Under PLR, Mansi uncovers that she was Urmila in her past life, and Aditya was her husband Madhav, who served as the legal advisor to Sadhana (Priya Bapat), the wealthy owner of the haveli. A scheming character named Vikram (Vineet Sharma) manipulates Urmila against Sadhana, leading to a tragic confrontation. As dark secrets from the past begin to surface, Mansi must choose between love and a terrifying truth that threatens to destroy both her present and future.

== Cast ==

- Sachit Patil as Aditya Deshmukh / Madhav
- Mukta Barve as Mansi / Urmila
- Priya Bapat as Sadhana
- Sandeep Kulkarni as Dr. Satyajeet
- Vineet Sharma as Vikram

== Production ==
Asambhav was conceived and directed by Sachit Patil, who also serves as one of the film's lead actors and producers. The film was co-directed by Pushkar Shrotri. The film was initially announced in October 2024 with Shrotri solely directing and an initial cast comprising Patil, Mukta Barve, Sai Tamhankar, and Satish Rajwade; however, Tamhankar and Rajwade were later replaced by Priya Bapat and Sandeep Kulkarni.

Principal photography ommenced in January 2025 and took place primarily in Nainital, Uttarakhand. The film marks the second collaboration between Barve and Bapat, following their successful venture Aamhi Doghi (2018). Bapat played a 75 years old woman in one of the film sequences, which used to take three and half hours for makeup.

== Soundtrack ==

The music was composed by Amitraj. The lyrics were penned by Kshitij Patwardhan.

| No. | Title | Singer(s) | Length |
|---|---|---|---|
| 1. | "Sawartana" | Harshavardhan Wavare & Shilpa Pai | 4:20 |
| 2. | "Bahar Nava" | Abhay Jodhpurkar, Aanandi Joshi | 3:45 |
| Total length: |  |  | 8:05 |

== Release ==
It had its world premiere at the International Film Festival of India (IFFI) 2025 in Goa in November 2025. The film was subsequently released theatrically on 21 November 2025. It later became available on streaming platforms, including Amazon Prime Video and Plex.

== Reception ==

=== Critical Response ===
Asambhav received a mixed-to-positive response from critics.

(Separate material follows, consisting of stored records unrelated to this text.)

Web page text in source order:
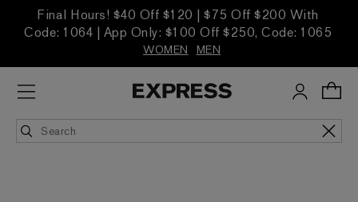
Final Hours! $40 Off $120 | $75 Off $200 With
Code: 1064 | App Only: $100 Off $250, Code: 1065
WOMEN MEN
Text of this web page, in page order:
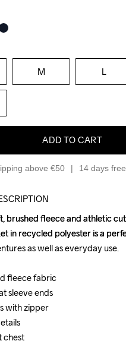
M L
ADD TO CART
above €50 14 days
brushed fleece and athletic
in recycled polyester is a
as well as everyday use.
fleece fabric
sleeve ends
with zipper
chest
brushed fleece and athletic
in recycled polyester is a
as well as everyday use.
fleece fabric
sleeve ends
with zipper
chest
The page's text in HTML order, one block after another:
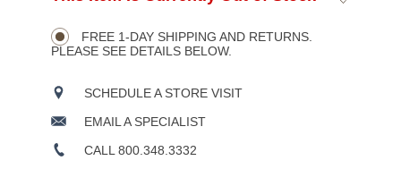
Product
Actions
OPTIONSFREE 1-DAY SHIPPING AND RETURNS.
PLEASE SEE DETAILS BELOW.
SCHEDULE A STORE VISIT
EMAIL A SPECIALIST
CALL 800.348.3332
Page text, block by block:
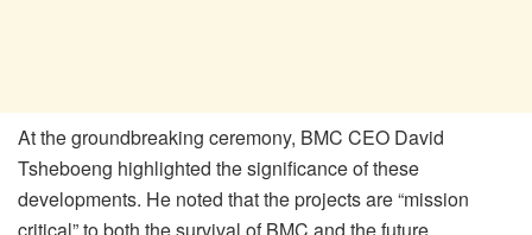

A reviewer from Loksatta, Reshma Raikwar, praised the direction and locations, stating that "The location chosen by the writer-director for this mysterious story has actually become the biggest strength of this film." Lokmat rated the film 3.5 out of 5 stars, noting that it "Asambhav not only entertains you but also gives you the satisfaction of watching a good movie." Sakal critic Santosh Bhingarde also awarded 3.5 out of 5 stars, describing the film as “thrilling, shocking and somewhat scary,” with a strong layer of mystery.

=== Box Office ===
The film collected approximately ₹1.45 Crore in total gross earnings, with India net collections of around ₹1.34 Crore.